他懂得什么时候应该聪明,什么时候应该笨些。

  老伯道:“明天,是铁成刚为他的兄弟大祭之日,万鹏王认为我们必定有

  人到山上去祭奠,必定准备在那里有所行动,可是我们就一定要他扑个空。”

  他话未说完,孙剑已扭头走了出去。

  老伯还是不理他,律香川还是在沉思。

  过了很久,老伯才缓缓道:“你在山上已完全布置好了么?”

  律香川道:“抬棺的、挖坟的、吹鼓手、念经的道士,都完全换上我们的人,现在我们别的不怕,就怕万鹏王不动。”

  老伯道:“孙剑一定会有法子要他动的。”

  律香川道:“他们看到孙剑在那里,也非动不可。”

  老伯道:“这次万鹏王还不至于亲自出手,所以我也准备不露面。”

  律香川道:“我想去看看。”

  老伯断然道:“你不能去,他们只要看到你,就必定会猜出我们已有预防,何况……”

  他目光慢慢地转向还在晕迷的小何,道:“你还有别的事做。”

  律香川道:“是。”

  老伯道:“万鹏王由我来对付,你全力追查谁是主使他的人,无论你用什么法子,却千万不可被第三个人知道。”

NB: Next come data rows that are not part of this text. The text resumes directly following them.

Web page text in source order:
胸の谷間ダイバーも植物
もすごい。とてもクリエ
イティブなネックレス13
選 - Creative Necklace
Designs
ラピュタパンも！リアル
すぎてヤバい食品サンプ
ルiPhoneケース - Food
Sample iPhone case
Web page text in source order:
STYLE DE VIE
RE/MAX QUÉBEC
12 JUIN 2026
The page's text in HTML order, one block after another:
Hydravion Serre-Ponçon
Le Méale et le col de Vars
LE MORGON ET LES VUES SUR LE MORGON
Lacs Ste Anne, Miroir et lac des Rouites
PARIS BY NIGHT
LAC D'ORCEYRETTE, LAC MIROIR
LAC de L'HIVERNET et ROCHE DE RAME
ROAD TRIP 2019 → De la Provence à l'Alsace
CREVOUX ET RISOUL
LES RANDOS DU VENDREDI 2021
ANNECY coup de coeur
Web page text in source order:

  律香川在凝视着小何,缓缓道:“只要这人不死,我就有法子。”

  他日中带着深思的表情,接着道:“我当然绝不会让他死的。”

  铁成刚麻衣赤足,穿着重孝。

  他伤势还没有痊愈,但精神却很旺盛,最令人奇怪的是,他看来并没有什么悲伤沉痛的表情。

  面前就是他生死兄弟的尸体和棺木,他一直在静静地瞧着,眼睛却没有一滴泪,反而显得分外沉着坚定。

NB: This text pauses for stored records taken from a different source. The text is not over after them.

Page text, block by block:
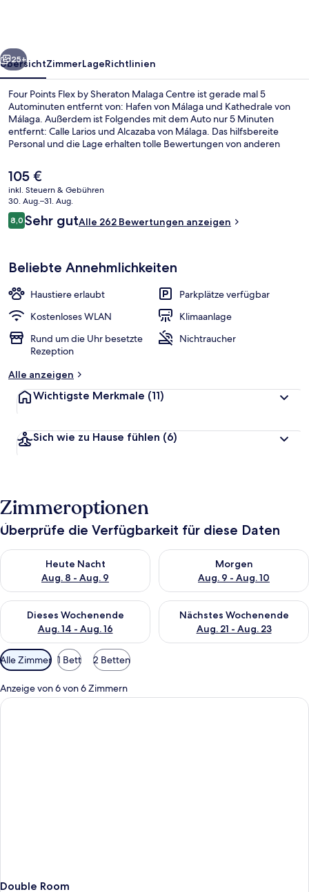
Centre
Weiter
25+
ÜbersichtZimmerLageRichtlinien
Four Points Flex by Sheraton Malaga Centre ist gerade mal 5
Autominuten entfernt von: Hafen von Málaga und Kathedrale von
Málaga. Außerdem ist Folgendes mit dem Auto nur 5 Minuten
entfernt: Calle Larios und Alcazaba von Málaga. Das hilfsbereite
Personal und die Lage erhalten tolle Bewertungen von anderen
Fußmarsch entfernt: Zur Metrostation El Perchel sind es 8 Minuten
und zur Metrostation Guadalmedina 12 Minuten.
Der
aktuelle
Preis
beträgt
105 €.
105 €
inkl. Steuern & Gebühren
30. Aug.–31. Aug.
Bewertungen
8,08,0 von 10.
Sehr gutAlle 262 Bewertungen anzeigen
Beliebte Annehmlichkeiten
Haustiere erlaubt
Parkplätze verfügbar
Kostenloses WLAN
Klimaanlage
Rund um die Uhr besetzte
Rezeption
Nichtraucher
Alle anzeigen
Wichtigste Merkmale (11)
Sich wie zu Hause fühlen (6)
Zimmeroptionen
Überprüfe die Verfügbarkeit für diese Daten
Heute Nacht
Aug. 8 - Aug. 9
Überprüfe die Verfügbarkeit für heute Nacht, Aug. 8 - Aug. 9.
Morgen
Aug. 9 - Aug. 10
Überprüfe die Verfügbarkeit
Dieses Wochenende
Aug. 14 - Aug. 16
Überprüfe die Verfügbarkeit für dieses Wochenende, Aug. 14
Nächstes Wochenende
Aug. 21 - Aug. 23
Überprüfe die Verfügbarkeit
Verfügbare
Filter
für
Zimmer
Alle Zimmer 1 Bett 2 Betten
Anzeige von 6 von 6 Zimmern
Double Room

  来祭奠的人并不多,“七勇士”得罪过的人本就不少,但来的人是多是少,铁成刚没有注意,也不在乎。

  他目光始终没有从棺木上移开过。

  日正当中,秋风却带着种令人不寒而栗的肃杀之意。

  铁成刚忽然转过身,面对大众,缓缓道:“我的兄弟惨遭杀害,而且还蒙冤名,我却逃了,就像是一条狗似的逃了。”

  他没有半句感激或哀恸的话,一开始就切人正题,但他的意思究竟是什么?却没有人知道。所以每个人都静静地听着。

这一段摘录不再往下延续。